И с громким воплем девушка прыгала, стараясь попасть ногами в расправленную поневу. Иная валилась, задев стоявших внизу, все с криками и хохотом падали на траву и не сразу могли подняться, разобрать, где чьи руки-ноги. Наконец все вставали, девушка надевала поневу как следует, Угляна затягивала гашник вокруг ее стана, и гордая девица шла по кругу, целуясь со всеми, кто уже был облачен в одежду взрослой женщины – таким образом совершался переход из девчонок в невесты. Залезая на березу, она будто поднималась в Навь по стволу мирового дерева, чтобы вновь сойти с него перерожденной. Потом на березу лезла следующая из еще не одетых, превращаясь в русалку, чистый дух без человеческой одежды, в одной белой сорочке, и все повторялось. Но суровый по своему значению обряд шел весело: над поляной стоял смех, крики, вопли, когда кто-то не мог сразу взмоститься на нужную ветку, приходилось подсаживать еще раз. Визжали и хохотали молоденькие девчонки-недоросточки, толпившиеся на опушке, поодаль: им еще не пришла пора «лезть на березу», они пока носили только беленые рубашки с простыми поясками и издалека смотрели на обряд и чествование своих старших сестер.
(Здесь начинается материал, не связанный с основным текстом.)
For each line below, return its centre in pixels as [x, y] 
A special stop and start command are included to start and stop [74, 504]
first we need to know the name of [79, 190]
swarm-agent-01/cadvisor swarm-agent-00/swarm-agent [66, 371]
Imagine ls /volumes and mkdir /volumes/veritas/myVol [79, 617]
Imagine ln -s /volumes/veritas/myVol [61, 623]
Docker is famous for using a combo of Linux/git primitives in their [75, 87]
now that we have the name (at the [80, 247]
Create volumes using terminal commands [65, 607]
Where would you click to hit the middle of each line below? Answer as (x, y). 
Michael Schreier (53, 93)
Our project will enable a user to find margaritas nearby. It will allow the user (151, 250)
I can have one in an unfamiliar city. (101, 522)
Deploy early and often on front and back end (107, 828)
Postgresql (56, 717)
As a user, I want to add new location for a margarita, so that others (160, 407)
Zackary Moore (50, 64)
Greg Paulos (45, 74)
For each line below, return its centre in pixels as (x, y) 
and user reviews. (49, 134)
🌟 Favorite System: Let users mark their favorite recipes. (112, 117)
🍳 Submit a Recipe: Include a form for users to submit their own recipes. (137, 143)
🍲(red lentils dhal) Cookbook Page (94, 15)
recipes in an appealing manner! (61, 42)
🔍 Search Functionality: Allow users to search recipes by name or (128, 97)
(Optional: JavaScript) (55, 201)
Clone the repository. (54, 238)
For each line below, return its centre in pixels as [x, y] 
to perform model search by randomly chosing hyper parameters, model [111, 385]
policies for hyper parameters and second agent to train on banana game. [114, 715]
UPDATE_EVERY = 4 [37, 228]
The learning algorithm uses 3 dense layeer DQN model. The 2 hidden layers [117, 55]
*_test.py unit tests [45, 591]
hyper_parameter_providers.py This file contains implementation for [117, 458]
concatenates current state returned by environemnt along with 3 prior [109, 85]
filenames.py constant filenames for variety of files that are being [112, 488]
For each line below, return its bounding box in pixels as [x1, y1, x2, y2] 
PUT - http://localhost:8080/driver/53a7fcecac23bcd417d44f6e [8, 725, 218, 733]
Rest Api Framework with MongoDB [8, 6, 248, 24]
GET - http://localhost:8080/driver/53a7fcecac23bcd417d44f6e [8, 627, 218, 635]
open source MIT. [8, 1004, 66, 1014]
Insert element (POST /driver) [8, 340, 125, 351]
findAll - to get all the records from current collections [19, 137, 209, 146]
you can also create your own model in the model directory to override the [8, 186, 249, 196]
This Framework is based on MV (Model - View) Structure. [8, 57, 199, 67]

Когда наконец все будущие невесты облачились в поневы и встали в круг, горделиво поглядывая друг на друга, под деревом осталась одна Веснояра. На голове ее был огромный венок из зелени, цветов и березовых ветвей, целая гора почти таких же березовых венков, только поменьше, лежала возле нее на траве.
Я в веночке, я в зеленом,
Ходила, гуляла,
– запела Веснояра, и прочие девушки двинулись вокруг нее и дерева, взявшись за руки.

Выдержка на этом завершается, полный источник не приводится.